To look for a gene-dosage effect, plasma HDL-C and apoA-I levels in subjects homozygous and heterozygous for the A allele were compared (Table 1Up). In women, no evidence for a gene-dosage effect of the A allele on HDL-C was apparent. Although plasma apoA-I levels tended to be higher (5%) in female A allele homozygotes than heterozygotes, the difference was not significant. HDL-C and apoA-I levels in men homozygous for the A allele were higher (10% and 8%, respectively) than those in heterozygotes, but this difference was not significant (Table 1Up).

Exogenous Influences on HDL-C
Because smoking has been reported to be an important variable in determining the effect of the A allele on HDL-C levels,27 the proportion of smokers in each group was compared. Among A+ women, 25% of the 56 subjects for whom the information was available were smokers; among A- women, 31% of 155 subjects smoked. Among A+ men, 30% of 82 were smokers; among A- men, 23% of 198 were smokers. Thus, no differences in the proportion of smokers were observed between the A- and A+ subject groups.

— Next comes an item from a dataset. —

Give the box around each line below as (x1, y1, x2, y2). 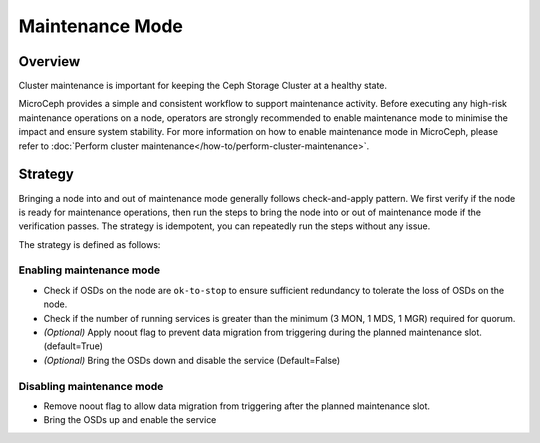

The proportion of women taking oral contraceptives was similar in A+ (7 of 49, 14%) and A- (24 of 148, 16%) subjects for whom this information was available. In addition, none of the A+ and 10 of the A- women were taking hormone replacement therapy. In the current sample, neither smoking nor hormone use contributed significantly to interindividual variability in plasma HDL-C levels.

HDL-C Distribution in A+ and A- French Canadian Subjects
The distribution of adjusted HDL-C levels among A+ women was consistent with a mixture of two normal distributions ({chi}2=10.2, 2 df, P<.01 versus a unimodal model) with peaks (means) at 50 and 77 mg/dL. The latter value corresponds to approximately the 95th percentile of HDL-C levels in this sample of French Canadian women. In contrast, this distribution among A- women was skewed (Fig 1Down), with a mean of 52 mg/dL HDL-C. For the A- women, no evidence for bimodality of the log-transformed data was apparent ({chi}2=1.2 versus a unimodal model). The distribution in A- but not A+ men was skewed, with a mean of 46 mg/dL for both (Fig 1Down). No evidence for bimodality was obtained in either group ({chi}2=3.0 and 2.1 for A+ men and log-transformed distributions in A- men, respectively).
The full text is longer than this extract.